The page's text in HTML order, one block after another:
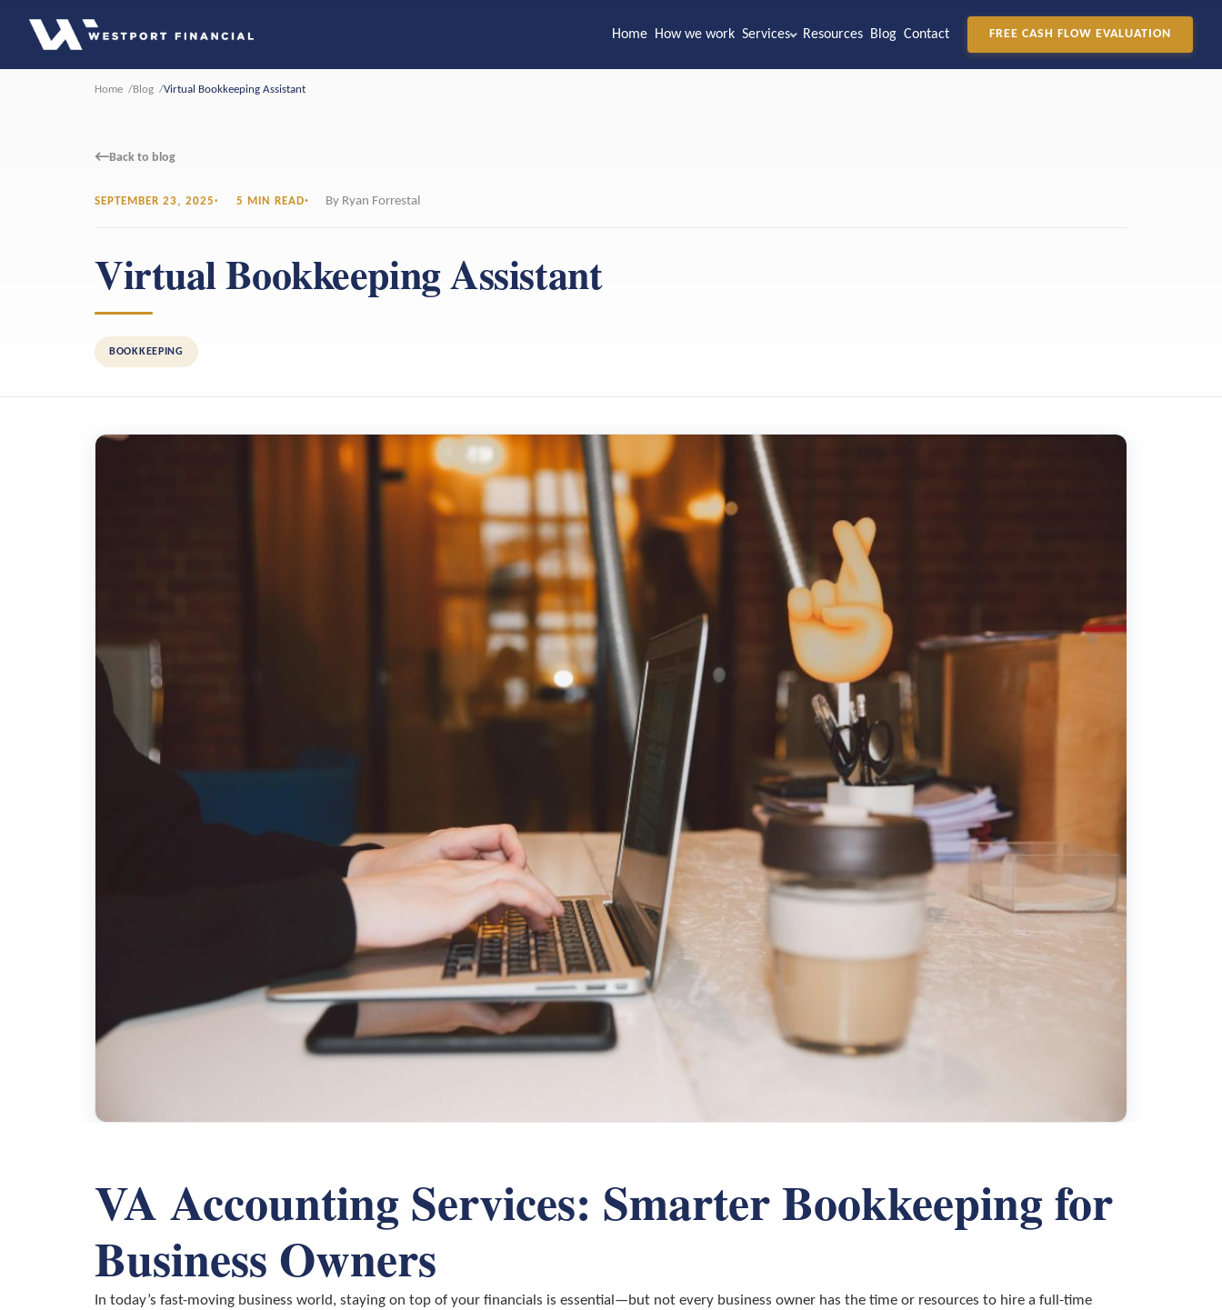
Home How we work Services Resources Blog Contact FREE CASH FLOW EVALUATION
Home Blog Virtual Bookkeeping Assistant
←Back to blog
SEPTEMBER 23, 2025 5 MIN READ By Ryan Forrestal
Virtual Bookkeeping Assistant
BOOKKEEPING
VA Accounting Services: Smarter Bookkeeping for
Business Owners
In today’s fast-moving business world, staying on top of your financials is essential—but not every business owner has the time or resources to hire a full-time
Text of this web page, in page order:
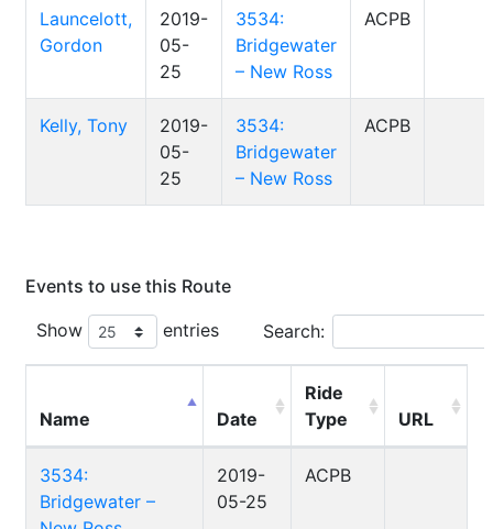
Launcelott,
Gordon
2019-
05-
25
3534:
Bridgewater
– New Ross
ACPB
Kelly, Tony
2019-
05-
25
3534:
Bridgewater
– New Ross
ACPB
Events to use this Route
Show
entries Search:
Name Date
Ride
Type
URL
3534:
Bridgewater –
2019-
05-25
ACPB
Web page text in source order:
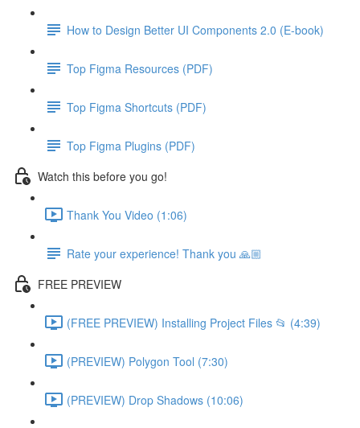
How to Design Better UI Components 2.0 (E-book)
Top Figma Resources (PDF)
Top Figma Shortcuts (PDF)
Top Figma Plugins (PDF)
Watch this before you go!
Thank You Video (1:06)
Rate your experience! Thank you 🙏🏼
FREE PREVIEW
(FREE PREVIEW) Installing Project Files 📂 (4:39)
(PREVIEW) Polygon Tool (7:30)
(PREVIEW) Drop Shadows (10:06)
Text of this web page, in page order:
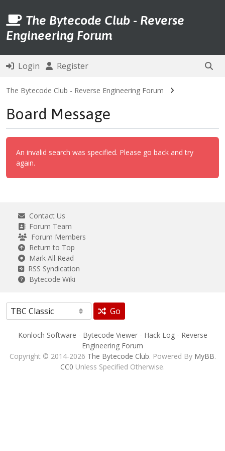
The Bytecode Club - Reverse
Engineering Forum
Login Register
The Bytecode Club - Reverse Engineering Forum
Board Message
An invalid search was specified. Please go back and try
again.
Contact Us
Forum Team
Forum Members
Return to Top
Mark All Read
RSS Syndication
Bytecode Wiki
Go
Konloch Software - Bytecode Viewer- Hack Log- Reverse
Engineering Forum
Copyright © 2014-2026 The Bytecode Club. Powered By MyBB.
CC0 Unless Specified Otherwise.
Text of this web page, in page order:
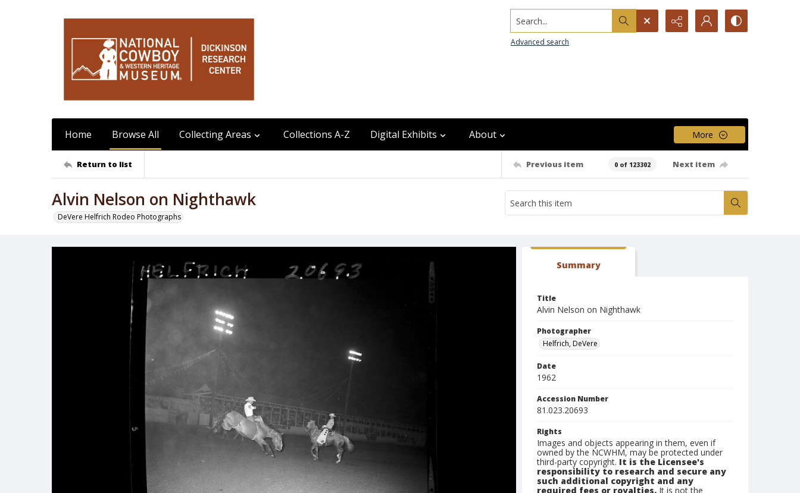
Search...
Advanced search
Home Browse All Collecting Areas Collections A-Z Digital Exhibits About More
Return to list Previous item 0 of 123302 Next item
Alvin Nelson on Nighthawk
DeVere Helfrich Rodeo Photographs
Summary
Title
Alvin Nelson on Nighthawk
Photographer
Helfrich, DeVere
Date
1962
Accession Number
81.023.20693
Rights
Images and objects appearing in them, even if
owned by the NCWHM, may be protected under
third-party copyright. It is the Licensee's
responsibility to research and secure any
such additional copyright and any
required fees or royalties. It is not the

------------------------------------------------------------

_Work to complete_. Output, exactly as written, only the lines from the beginning of the listing through the line containing "In today’s fast-moving", both included, and no pictures.

_Task output_.
The page's text in HTML order, one block after another:
Home How we work Services Resources Blog Contact FREE CASH FLOW EVALUATION
Home Blog Virtual Bookkeeping Assistant
←Back to blog
SEPTEMBER 23, 2025 5 MIN READ By Ryan Forrestal
Virtual Bookkeeping Assistant
BOOKKEEPING
VA Accounting Services: Smarter Bookkeeping for
Business Owners
In today’s fast-moving business world, staying on top of your financials is essential—but not every business owner has the time or resources to hire a full-time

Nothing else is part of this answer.